Useful Ollama Commands
A few commands worth knowing:
- ollama list — see all models you have downloaded
- ollama pull modelname — download a model without running it
- ollama rm modelname — delete a model to free disk space
- ollama ps — see what models are currently loaded in memory
- ollama run modelname 'your prompt here' — run a one-shot prompt from the terminal
You can also pass a file as context. For example, to summarize a document:
ollama run llama3.1 'Summarize this:' < my-document.txt
Ideas for What to Actually Do With It
Once Ollama is running, here are some genuinely useful things you can do:
Private Document Q&A
Paste in a contract, report, or article and ask questions about it. Nothing leaves your machine. This is particularly useful for anything you would not want to send to a cloud API — legal documents, internal business data, personal notes.

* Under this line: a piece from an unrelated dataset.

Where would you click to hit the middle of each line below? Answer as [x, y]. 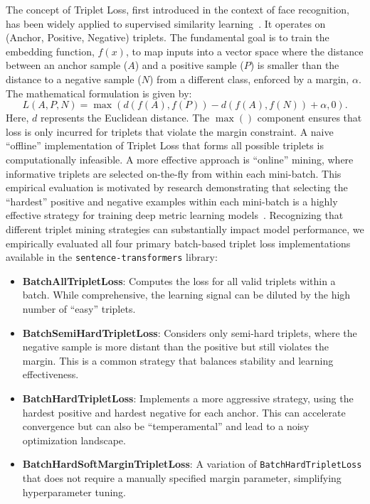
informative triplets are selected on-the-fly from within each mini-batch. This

Code Review and Explanation
Paste a function and ask 'what does this do' or 'how would you improve this'. Models like CodeLlama and Deepseek-R1 are specifically tuned for code and will often catch issues or suggest cleaner approaches. Again, your codebase stays local.
Writing Assistance
Draft emails, rewrite paragraphs, brainstorm headings, or ask it to make a piece of writing more concise. The 8B+ models handle this well enough for everyday writing tasks.
Learning and Research
Ask it to explain concepts, quiz you on a topic, or break down something complex into simpler terms. Models like Phi-4 and Mistral are particularly good at clear explanations.
Automating Terminal Tasks
Combine Ollama with shell scripts to build simple automation. Pipe text through a model, generate summaries of log files, or create a local 'ask me anything' script you can call from anywhere:
echo 'Explain this error: segmentation fault in malloc' | ollama run llama3.1
Running It Offline
On a plane, in a basement, in a location with spotty internet — once the model is downloaded, Ollama works with zero connectivity. This is one of its biggest practical advantages over web-based AI tools.
Going Further: Open WebUI
If you want a browser-based chat interface instead of the terminal, install Open WebUI. It connects to your local Ollama instance and gives you a ChatGPT-style UI with conversation history, model switching, and file uploads:
docker run -d -p 3000:80 --add-host=host.docker.internal:host-gateway ghcr.io/open-webui/open-webui:main
Then open localhost:3000 in your browser. You will see all your Ollama models available as options. This makes local AI accessible to anyone who finds the terminal intimidating.
The Bottom Line
Ollama removes almost all of the friction from running AI locally. The install takes two minutes, the first model takes a few minutes to download, and you are up and running. For anyone who has hesitated because local AI seemed technically daunting, this is the tool that changes that.
Start with llama3.2 on whatever hardware you have, see how it performs, then move up to a larger model if you want more capability. The difference between a 3B and an 8B model is noticeable, and the difference between 8B and 13B is noticeable again. Find the one that balances speed and quality for your machine and stick with it.